Roswell

Successful Shows Cater to Older Crowds

I found this in the Detroit News.

Successful Shows Cater to Older Crowds

November 18, 1999
by Brian Lowry

HOLLYWOOD — Attention, old people. In television parlance, this means anyone 55 and up. Wake up, locate your glasses and, if necessary, pop in your teeth. For once, here’s a TV-related story with your interests at heart.
This was supposed to be the year of the teen-ager, as the major networks chased the audience that turned the WB’s Dawson’s Creek and Felicity into media darlings and the Scream films into box-office hits.
“Adolescence is a great period of time to write about,” Jason Katims, creator of the WB’s sci-fi drama Roswell, told Time magazine in September.
To write about, yes. But to watch? Based on results for the new TV season, the evidence suggests the appetite for such fare is more limited than executives anticipated, or at least the portions were too large. Youth-oriented shows such as Freaks and Geeks, Get Real and Wasteland are struggling ratings-wise. Fox canceled another, Manchester Prep, without ever airing it.
Look around, meanwhile, at what’s working. There’s Judging Amy, succeeding in no small measure due to the presence of Tyne Daly; and The West Wing, anchored by Martin Sheen’s principled commander in chief. ER has received an injection from Alan Alda, and former tentmate Mike Farrell can be found in Providence.
At 56, Holland Taylor has given sex appeal a new look on The Practice, the only possible crime in her supporting actress Emmy being that it came at the expense of Nancy Marchand’s scheming matriarch in The Sopranos. Della Reese is a workhorse for CBS, from TV movies to Touched By an Angel, and James Whitmore was recently featured in a stunning guest shot on The Practice as a legendary barrister who kills his wife.
Peter Boyle and Doris Roberts provide regular hilarity on Everybody Loves Raymond, as do Susan Sullivan’s starched blueblood mother and Mitchell Ryan’s daft dad on Dharma & Greg. And if Fox’s That ’70s Show is thriving this fall, one shouldn’t overlook the parents played by Kurtwood Smith and Debra Jo Rupp.
Still, if anyone is waiting for Hollywood to stop celebrating youth, don’t hold your breath. The Hollywood Reporter just published its “next generation” issue, profiling executives age 35 and under, who offered such insights as their favorite “power spot.” The gym and the tennis court received votes.
While part of the problem is this exultation of youth, the main culprit continues to be callous economic factors that govern television.
The vast majority of advertising is aimed at adults ages 18 through 54. As reasons, experts cite their greater willingness to try out different brands; more residents per household (few 70-year-olds have three kids at home), which equals more volume in terms of what’s purchased; and the desire to catch people when they’re young, hopefully turning them into loyal customers for decades to come.
Put simply, this means millions of older folks watching Diagnosis Murder aren’t worth nearly as much to CBS as their kids and grandchildren viewing NBC’s Friends.
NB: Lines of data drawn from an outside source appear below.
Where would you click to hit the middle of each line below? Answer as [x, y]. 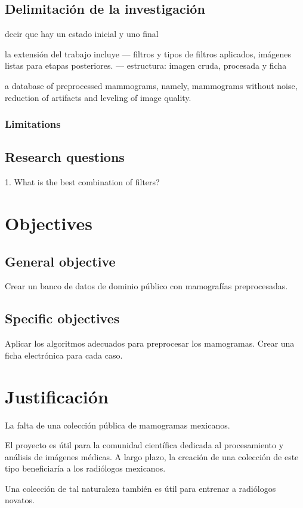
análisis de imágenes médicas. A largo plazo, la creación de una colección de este [152, 456]
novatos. [20, 500]
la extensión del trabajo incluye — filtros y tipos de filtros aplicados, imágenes [148, 53]
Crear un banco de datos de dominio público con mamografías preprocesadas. [146, 286]
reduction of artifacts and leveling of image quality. [98, 97]
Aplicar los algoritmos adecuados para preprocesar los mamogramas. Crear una [150, 343]
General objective [60, 261]
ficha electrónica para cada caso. [64, 355]

That’s primarily why network TV has been a place where seniors range from invisibility to derision, comically dismissed as old coots or horny grandmas.
Small wonder that Monika White, president of the Center for Healthy Aging in Santa Monica, says that when it comes to the media, “Age discrimination is pretty blatant. … It feeds into a lot of myths — that older people can’t do anything, that they’re doddering. The most damage that happens is it (fosters) an unspoken fear of aging, when most people 65 and older are really just fine.”
If nothing else, the actors mentioned should inspire producers to consider taking better advantage of the seasoned talent twiddling its thumbs out there. Seeing more vibrant characters with a little gray in their hair may not entice more young adults to watch, but it will provide a more accurate vision of what awaits them and maybe even result in more entertaining shows.